The light on my Droid X is brighter than the medium mode on my Quark Mini AA Neutral, even with 1.6 volts. And the X is an older phone..


----------



## bshanahan14rulz (Dec 11, 2012)

Challenge her to a competition: who can run the light the longest >


----------



## Dr. Strangelove (Dec 11, 2012)

bshanahan14rulz said:


> Challenge her to a competition: who can run the light the longest >



And see if her phone is as waterproof as your Mini!


----------



## dealgrabber2002 (Dec 11, 2012)

I have an S3, it's pretty darn bright and floody.

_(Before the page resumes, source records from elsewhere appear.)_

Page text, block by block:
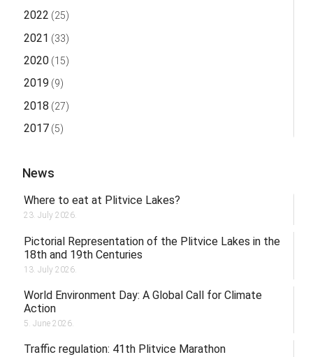
2022 (25)
2021 (33)
2020(15)
2019 (9)
2018 (27)
2017(5)
News
Where to eat at Plitvice Lakes?
23. July 2026.
Pictorial Representation of the Plitvice Lakes in the
18th and 19th Centuries
13. July 2026.
World Environment Day: A Global Call for Climate
Action
5. June 2026.
Traffic regulation: 41th Plitvice Marathon
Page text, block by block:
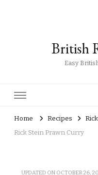
British
Easy
Home Recipes
Rick Stein Prawn Curry
UPDATED ON OCTOBER 26,
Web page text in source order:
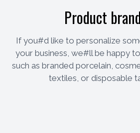
Product
If you#d like to personalize
your business, we#ll be happy
such as branded porcelain,
textiles, or disposable
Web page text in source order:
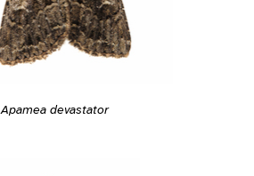
Apamea devastator
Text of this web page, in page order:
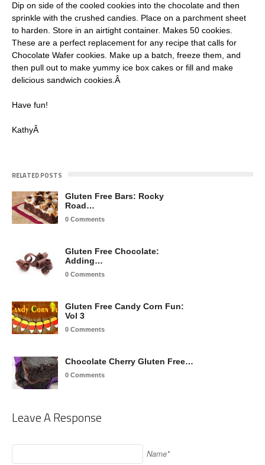
Dip on side of the cooled cookies into the chocolate and then
sprinkle with the crushed candies. Place on a parchment sheet
to harden. Store in an airtight container. Makes 50 cookies.
These are a perfect replacement for any recipe that calls for
Chocolate Wafer cookies. Make up a batch, freeze them, and
then pull out to make yummy ice box cakes or fill and make
delicious sandwich cookies.Â
Have fun!
KathyÂ
RELATED POSTS
Gluten Free Bars: Rocky
Road…
0 Comments
Gluten Free Chocolate:
Adding…
0 Comments
Gluten Free Candy Corn Fun:
Vol 3
0 Comments
Chocolate Cherry Gluten Free…
0 Comments
Leave A Response
Name*
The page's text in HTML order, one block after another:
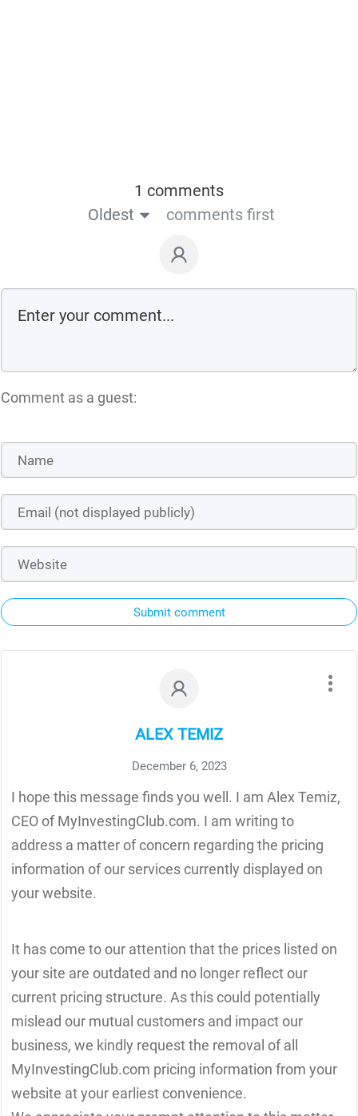
1 comments
Oldest
comments first
Comment as a guest:
Submit comment
ALEX TEMIZ
December 6, 2023
I hope this message finds you well. I am Alex Temiz,
CEO of MyInvestingClub.com. I am writing to
address a matter of concern regarding the pricing
information of our services currently displayed on
your website.
It has come to our attention that the prices listed on
your site are outdated and no longer reflect our
current pricing structure. As this could potentially
mislead our mutual customers and impact our
business, we kindly request the removal of all
MyInvestingClub.com pricing information from your
website at your earliest convenience.
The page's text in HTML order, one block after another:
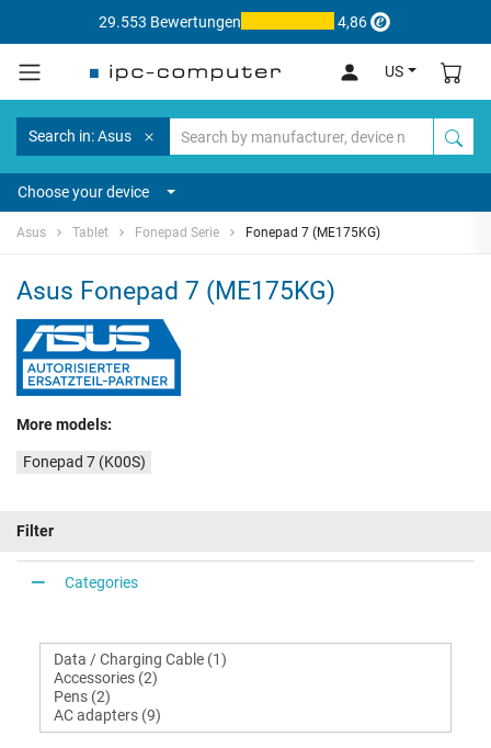
29.553 Bewertungen 4,86
US
Search in: Asus
Choose your device
Asus Tablet Fonepad Serie Fonepad 7 (ME175KG)
Asus Fonepad 7 (ME175KG)
More models:
Fonepad 7 (K00S)
Filter
Categories
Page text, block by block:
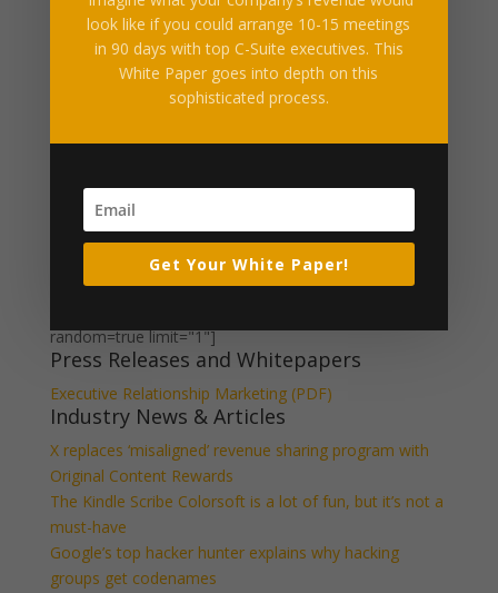
IIG-logo-500
What Our Clients Say
random=true limit="1"]
Press Releases and Whitepapers
Executive Relationship Marketing (PDF)
Industry News & Articles
X replaces ‘misaligned’ revenue sharing program with
Original Content Rewards
The Kindle Scribe Colorsoft is a lot of fun, but it’s not a
must-have
Google’s top hacker hunter explains why hacking
groups get codenames
look like if you could arrange 10-15 meetings
in 90 days with top C-Suite executives. This
White Paper goes into depth on this
sophisticated process.
Get Your White Paper!
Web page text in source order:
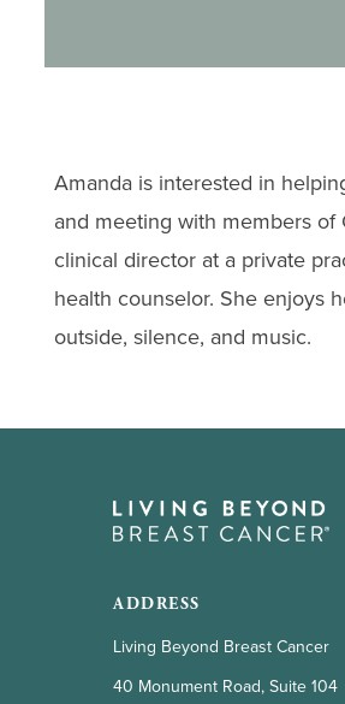
Amanda is interested in
and meeting with members of
clinical director at a private
health counselor. She enjoys
outside, silence, and music.
ADDRESS
Living Beyond Breast Cancer
40 Monument Road, Suite 104
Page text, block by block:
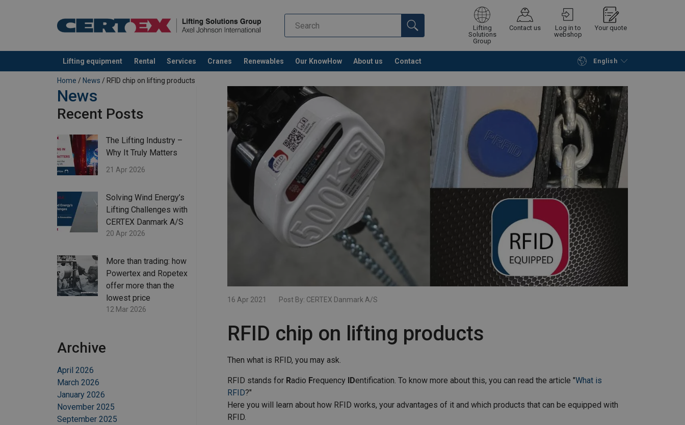
Lifting
Solutions
Group
Contact us
Log in to
webshop
Your quote
Lifting equipment Rental Services Cranes Renewables Our KnowHow About us Contact English
added to your quote Continue Request quotation
Home / News / RFID chip on lifting products
16 Apr 2021 Post By: CERTEX Danmark A/S
RFID chip on lifting products
Then what is RFID, you may ask.
RFID stands for Radio Frequency IDentification. To know more about this, you can read the article "What is
RFID?"
Here you will learn about how RFID works, your advantages of it and which products that can be equipped with
RFID.
News
Recent Posts
The Lifting Industry –
Why It Truly Matters
21 Apr 2026
Solving Wind Energy’s
Lifting Challenges with
CERTEX Danmark A/S
20 Apr 2026
More than trading: how
Powertex and Ropetex
offer more than the
lowest price
12 Mar 2026
Archive
April 2026
March 2026
January 2026
November 2025
September 2025
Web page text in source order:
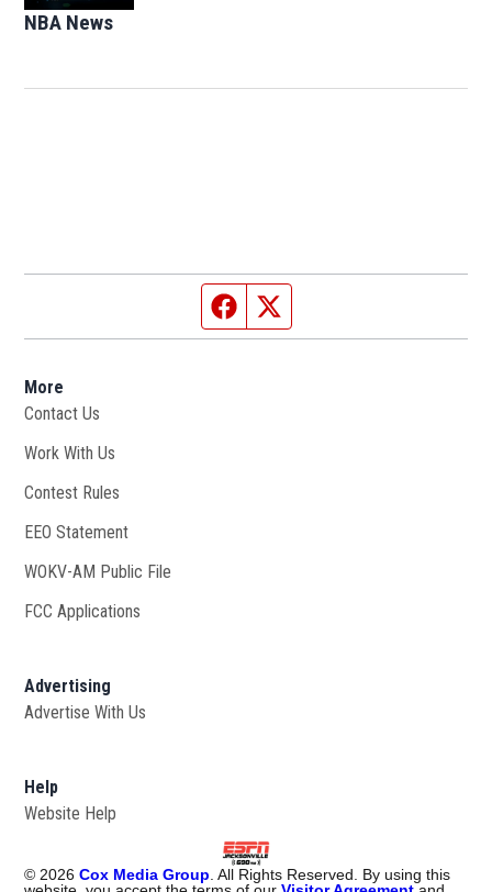
NBA News
Facebook page
More
Contact Us
Work With Us
Contest Rules
EEO Statement
WOKV-AM Public File
FCC Applications
Advertising
Advertise With Us
Help
Website Help
© 2026 Cox Media Group . All Rights Reserved. By using this
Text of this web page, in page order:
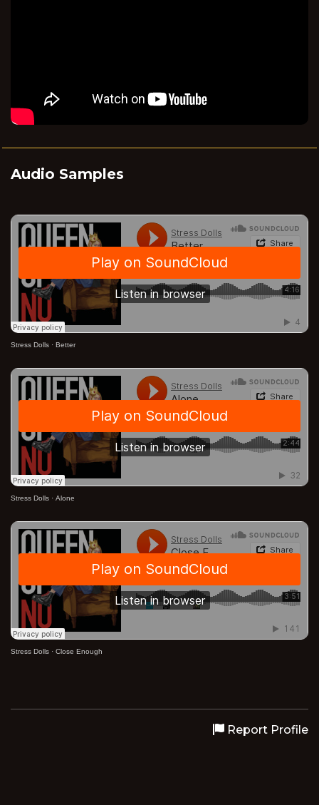
Audio Samples
Stress Dolls · Better
Stress Dolls · Alone
Stress Dolls · Close Enough
Report Profile
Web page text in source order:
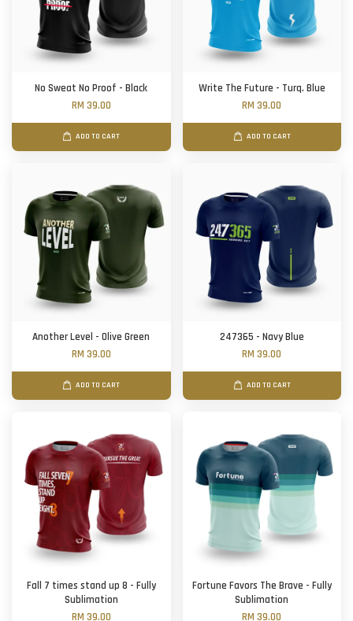
No Sweat No Proof - Black
RM 39.00
ADD TO CART
Write The Future - Turq. Blue
RM 39.00
ADD TO CART
Another Level - Olive Green
RM 39.00
ADD TO CART
247365 - Navy Blue
RM 39.00
ADD TO CART
Fall 7 times stand up 8 - Fully
Sublimation
RM 39.00
Fortune Favors The Brave - Fully
Sublimation
RM 39.00
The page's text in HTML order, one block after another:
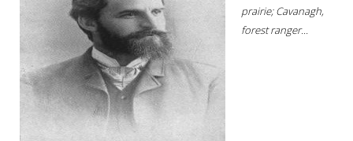
prairie; Cavanagh,
forest ranger...
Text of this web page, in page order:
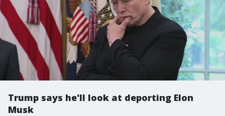
Trump says he'll look at deporting Elon
Musk
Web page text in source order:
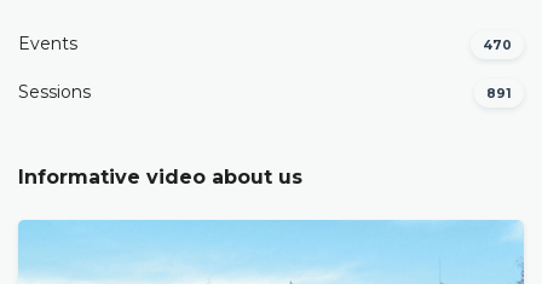
Events 470
Sessions 891
Informative video about us
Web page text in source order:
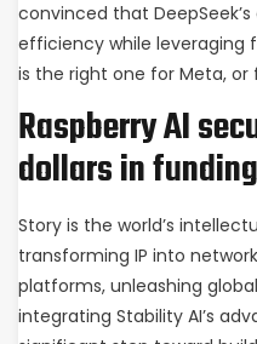
convinced that
efficiency while leveraging
is the right one for Meta, or
Raspberry AI
dollars in
Story is the world’s
transforming IP into
platforms, unleashing
integrating Stability AI’s
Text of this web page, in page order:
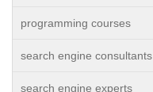
programming courses
search engine consultants
search engine experts
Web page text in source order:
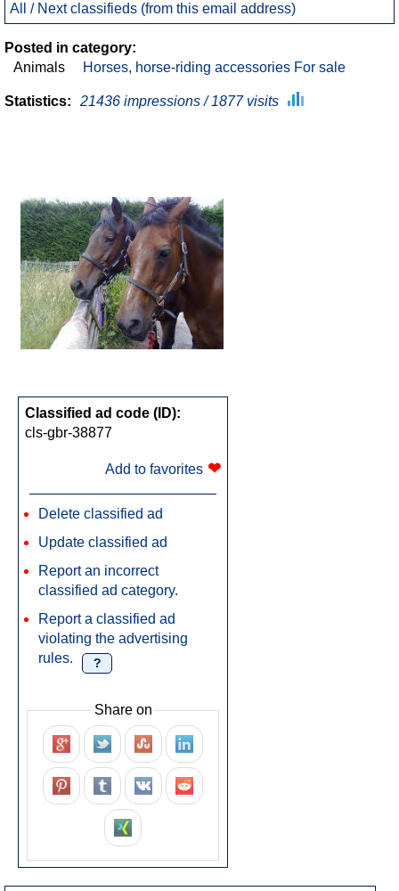
All / Next classifieds (from this email address)
Posted in category:
Animals
Horses, horse-riding accessories For sale
Statistics: 21436 impressions / 1877 visits
Classified ad code (ID):
cls-gbr-38877
Add to favorites ❤
Delete classified ad
Update classified ad
Report an incorrect
classified ad category.
Report a classified ad
violating the advertising
rules.
?
Share on
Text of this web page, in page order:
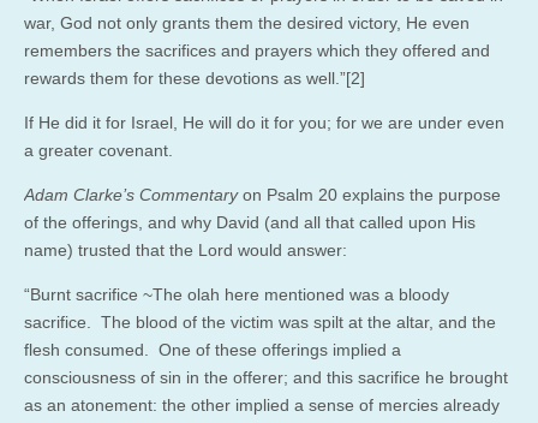
war, God not only grants them the desired victory, He even
remembers the sacrifices and prayers which they offered and
rewards them for these devotions as well.”[2]
If He did it for Israel, He will do it for you; for we are under even
a greater covenant.
Adam Clarke’s Commentaryon Psalm 20 explains the purpose
of the offerings, and why David (and all that called upon His
name) trusted that the Lord would answer:
“Burnt sacrifice ~The olah here mentioned was a bloody
sacrifice. The blood of the victim was spilt at the altar, and the
flesh consumed. One of these offerings implied a
consciousness of sin in the offerer; and this sacrifice he brought
as an atonement: the other implied a sense of mercies already
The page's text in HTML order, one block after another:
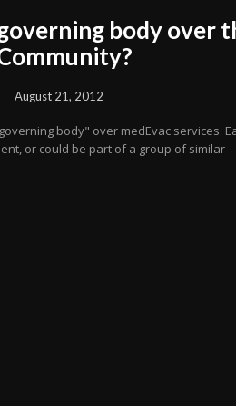
body over
August 21, 2012
body" over medEvac services.
or could be part of a group of similar
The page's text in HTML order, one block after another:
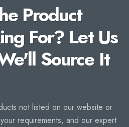
Product
For? Let Us
Source It
not listed on our website or
requirements, and our expert
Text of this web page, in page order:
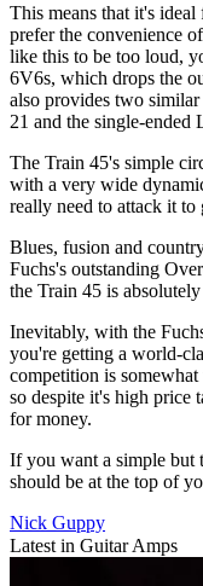
This means that it's
prefer the convenience
like this to be too loud,
6V6s, which drops the
also provides two
21 and the single-ended
The Train 45's simple
with a very wide
really need to attack it to
Blues, fusion and
Fuchs's outstanding
the Train 45 is absolutely
Inevitably, with the
you're getting a world-
competition is
so despite it's high price
for money.
If you want a simple but
should be at the top of
Nick Guppy
Latest in Guitar Amps

To be honest; if you have the S3 with you, you don't really need an edc unless you need throw. (please don't revoke my membership)


----------



## TMedina (Dec 11, 2012)

"Mine is brighter."

"Yes, and I don't need to make phone calls with mine."


----------



## passive101 (Dec 11, 2012)

I have a Nexus 4 and it's not even close to my cheap chinese 1xAA light I got on Deal Extreme for 7.99. How bright is the light on the Galaxy S3?!!


----------



## Cataract (Dec 11, 2012)

Drop your light on the ground while on and ask if her phone can do that :devil:


----------



## enomosiki (Dec 11, 2012)

Cellphone LEDs are bright enough for most general purposes.

And, seriously, 1xAA light just doesn't produce enough _ooomph_.

If you want to impress someone, get a pocket rocket--SC600, TN12, etc.


----------



## El Camino (Dec 11, 2012)

Someone should make a flashlight with a phone in it. That would be awesome.


----------



## Jash (Dec 11, 2012)

That's why my pocket EDC got upgraded from an EO5 to a QT2L. As awesome as the EO5 is, it just wasn't at all impressive to non-flashaholics. The QT2L on the other hand is very impressive, even with its somewhat dim by today's standards 230 lumens.


----------



## TEEJ (Dec 11, 2012)

dealgrabber2002 said:


> I have an S3, it's pretty darn bright and floody. To be honest; if you have the S3 with you, you don't really need an edc unless you need throw. (please don't revoke my membership)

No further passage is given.